Texto base: Jeremias 45
1 No quarto ano do reinado de Jeoaquim, filho de Josias, rei de Judá, depois que Baruque, filho de Nerias, escreveu num rolo as palavras ditadas por Jeremias, este lhe disse: 2 “Assim diz o Senhor, o Deus de Israel, a você, Baruque: 3 Você disse, ‘Ai de mim! O Senhor acrescentou tristeza ao meu sofrimento. Estou exausto de tanto gemer, e não encontro descanso’. 4 Mas o Senhor manda-me dizer-lhe: ‘Assim diz o Senhor: Destruirei o que edifiquei e arrancarei o que plantei em toda esta terra. 5 E então? Você deveria buscar coisas especiais para você? Não as busque; pois trarei desgraça sobre toda a humanidade’, diz o Senhor, ‘mas eu o deixarei escapar com vida onde quer que você vá’ “.

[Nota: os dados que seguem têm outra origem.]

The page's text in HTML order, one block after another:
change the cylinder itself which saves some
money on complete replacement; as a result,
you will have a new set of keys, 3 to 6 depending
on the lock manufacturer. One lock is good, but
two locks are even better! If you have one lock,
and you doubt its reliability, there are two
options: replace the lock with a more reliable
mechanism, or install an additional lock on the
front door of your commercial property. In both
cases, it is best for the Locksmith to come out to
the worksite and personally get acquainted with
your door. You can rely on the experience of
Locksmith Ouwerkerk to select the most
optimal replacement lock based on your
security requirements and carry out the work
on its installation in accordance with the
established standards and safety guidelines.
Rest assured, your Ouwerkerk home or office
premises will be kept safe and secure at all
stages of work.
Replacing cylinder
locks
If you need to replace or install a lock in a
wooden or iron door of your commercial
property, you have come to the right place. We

Provavelmente você nunca ouviu falar no Coelhinho Jururu. Mas na minha infância eu adorava ler sua história. Jururu era um coelhinho triste, que sempre andava cabisbaixo, triste com a vida porque tudo era ruim… Como o coelho Jururu, as vezes temos momentos na nossa vida de profundo desânimo e tristeza em decorrência de situações desafiadoras da vida. A verdade é que num mundo em decadência espiritual, a dor é inevitável. Calamidades, caos e tragédia fazem parte do ecossistema desse mundo caído. E muitas dessas coisas nos afetam.
E até os filhos de Deus podem passar por momentos de crise, como foi com Baruque, companheiro e escritor das profecias de Jeremias (v. Jr 36.27-32), e que por isso, participava dos sofrimentos do profeta (cf. Jr 43.3), pois o tempo em que vivia era calamitoso. Judá estava obstinada e Deus os castigaria através do rei da Babilônia, levando-os para o exílio. Na verdade, segundo estudiosos, o caso da crise de Baruque no Cap. 45 aconteceu em 605 a.C., poucos anos antes da queda de Jerusalém, em 586 a.C.

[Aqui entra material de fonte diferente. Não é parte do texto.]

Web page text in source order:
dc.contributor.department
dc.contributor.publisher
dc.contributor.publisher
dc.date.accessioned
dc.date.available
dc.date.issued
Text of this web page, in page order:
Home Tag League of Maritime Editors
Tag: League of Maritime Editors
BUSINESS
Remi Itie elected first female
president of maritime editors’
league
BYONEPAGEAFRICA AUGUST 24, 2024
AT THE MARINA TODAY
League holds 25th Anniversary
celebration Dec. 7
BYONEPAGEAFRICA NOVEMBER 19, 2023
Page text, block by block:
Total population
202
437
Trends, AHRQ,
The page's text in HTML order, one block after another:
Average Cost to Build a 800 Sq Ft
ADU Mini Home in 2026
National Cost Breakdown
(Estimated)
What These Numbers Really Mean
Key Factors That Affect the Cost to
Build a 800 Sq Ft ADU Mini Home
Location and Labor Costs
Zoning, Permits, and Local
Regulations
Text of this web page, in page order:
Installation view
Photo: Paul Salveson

Assim, Baruque estava diante da péssima realidade do seu povo, e sabia o que haveria de vir, pois escrevera as profecias de Jeremias. Além disso, Baruque pertencia à nobreza, e seu irmão Seraías era camareiro-mor de Zedequias (Jr 32.12, cp. c. Jr 51.19). Tudo isso pode ter sido combustível para sua crise. A decadência de sua nação, a perseguição e hostilidade que sofria, os riscos que passava com Jeremias, e o fato de seu irmão estar com a nobreza, situação melhor que a dele e que ele poderia estar.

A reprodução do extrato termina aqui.